- [RECORDED INFORMATION]

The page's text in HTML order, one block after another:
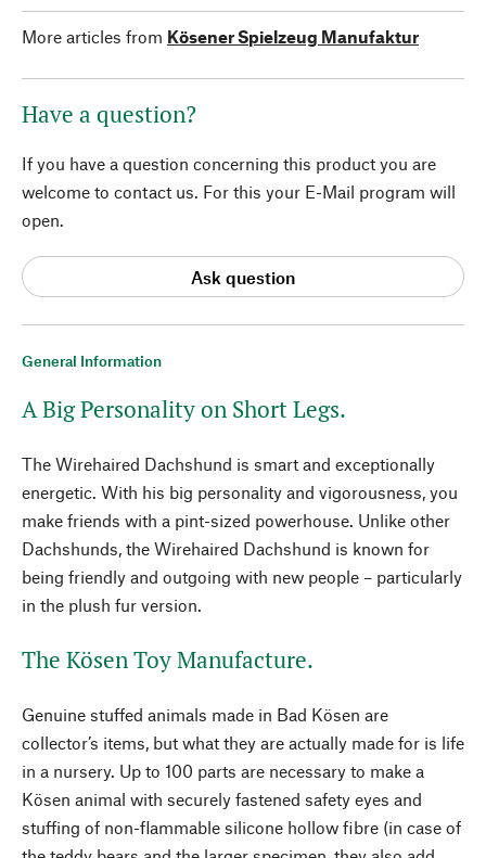
General Information
A Big Personality on Short Legs.
The Wirehaired Dachshund is smart and exceptionally
energetic. With his big personality and vigorousness, you
make friends with a pint-sized powerhouse. Unlike other
Dachshunds, the Wirehaired Dachshund is known for
being friendly and outgoing with new people – particularly
in the plush fur version.
The Kösen Toy Manufacture.
Genuine stuffed animals made in Bad Kösen are
collector’s items, but what they are actually made for is life
in a nursery. Up to 100 parts are necessary to make a
Kösen animal with securely fastened safety eyes and
stuffing of non-flammable silicone hollow fibre (in case of
More articles from Kösener Spielzeug Manufaktur
Have a question?
If you have a question concerning this product you are
welcome to contact us. For this your E-Mail program will
open.
Ask question
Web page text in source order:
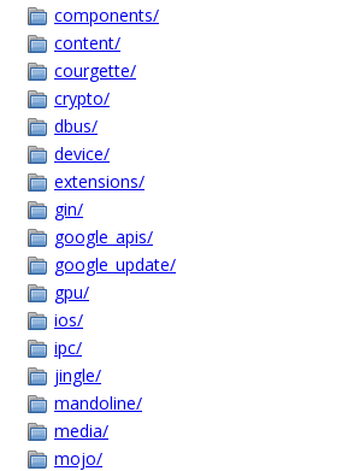
components/
content/
courgette/
crypto/
dbus/
device/
extensions/
gin/
google_apis/
google_update/
gpu/
ios/
ipc/
jingle/
mandoline/
media/
mojo/
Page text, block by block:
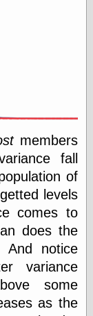
members
fall
of
levels
comes to
does the
And notice
variance
some
as the
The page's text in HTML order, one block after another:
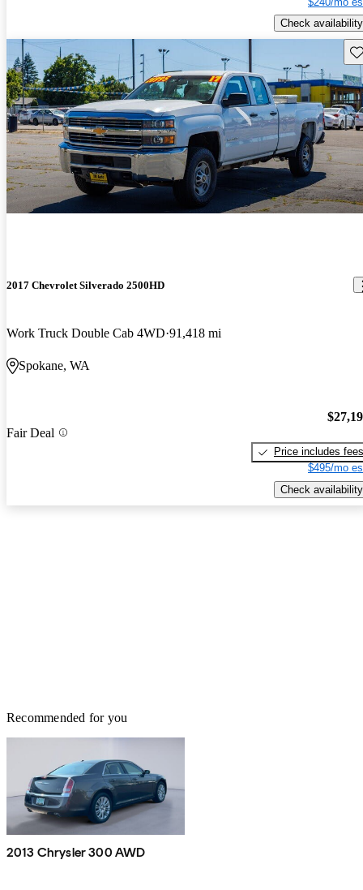
Check availability
2017 Chevrolet Silverado 2500HD
Work Truck Double Cab 4WD 91,418 mi
Spokane, WA
Fair Deal
Price includes fees
$495/mo
Check availability
Recommended for you
2013 Chrysler 300 AWD
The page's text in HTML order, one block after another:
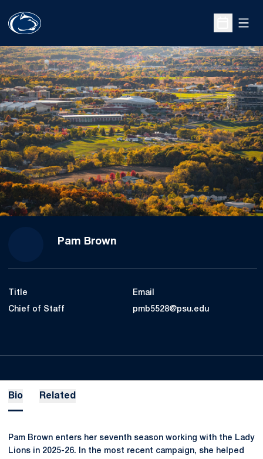
Open
Pam Brown
Title
Chief of Staff
Email
pmb5528@psu.edu
Bio Related
Pam Brown enters her seventh season working with the Lady
Lions in 2025-26. In the most recent campaign, she helped
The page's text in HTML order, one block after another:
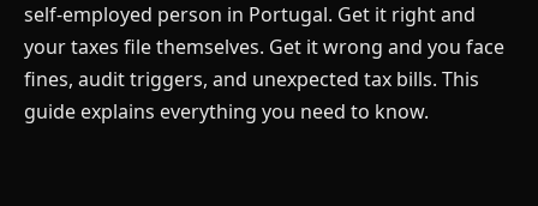
self-employed person in Portugal. Get it right and
your taxes file themselves. Get it wrong and you face
fines, audit triggers, and unexpected tax bills. This
guide explains everything you need to know.

- [DIRECTIONS]
Set down each record above exactly as it stands and leave out all pictures.

- [YOUR SOLUTION]
The page's text in HTML order, one block after another:
General Information
A Big Personality on Short Legs.
The Wirehaired Dachshund is smart and exceptionally
energetic. With his big personality and vigorousness, you
make friends with a pint-sized powerhouse. Unlike other
Dachshunds, the Wirehaired Dachshund is known for
being friendly and outgoing with new people – particularly
in the plush fur version.
The Kösen Toy Manufacture.
Genuine stuffed animals made in Bad Kösen are
collector’s items, but what they are actually made for is life
in a nursery. Up to 100 parts are necessary to make a
Kösen animal with securely fastened safety eyes and
stuffing of non-flammable silicone hollow fibre (in case of
More articles from Kösener Spielzeug Manufaktur
Have a question?
If you have a question concerning this product you are
welcome to contact us. For this your E-Mail program will
open.
Ask question
Web page text in source order:
components/
content/
courgette/
crypto/
dbus/
device/
extensions/
gin/
google_apis/
google_update/
gpu/
ios/
ipc/
jingle/
mandoline/
media/
mojo/
Page text, block by block:
members
fall
of
levels
comes to
does the
And notice
variance
some
as the
The page's text in HTML order, one block after another:
Check availability
2017 Chevrolet Silverado 2500HD
Work Truck Double Cab 4WD 91,418 mi
Spokane, WA
Fair Deal
Price includes fees
$495/mo
Check availability
Recommended for you
2013 Chrysler 300 AWD
The page's text in HTML order, one block after another:
Open
Pam Brown
Title
Chief of Staff
Email
pmb5528@psu.edu
Bio Related
Pam Brown enters her seventh season working with the Lady
Lions in 2025-26. In the most recent campaign, she helped
The page's text in HTML order, one block after another:
self-employed person in Portugal. Get it right and
your taxes file themselves. Get it wrong and you face
fines, audit triggers, and unexpected tax bills. This
guide explains everything you need to know.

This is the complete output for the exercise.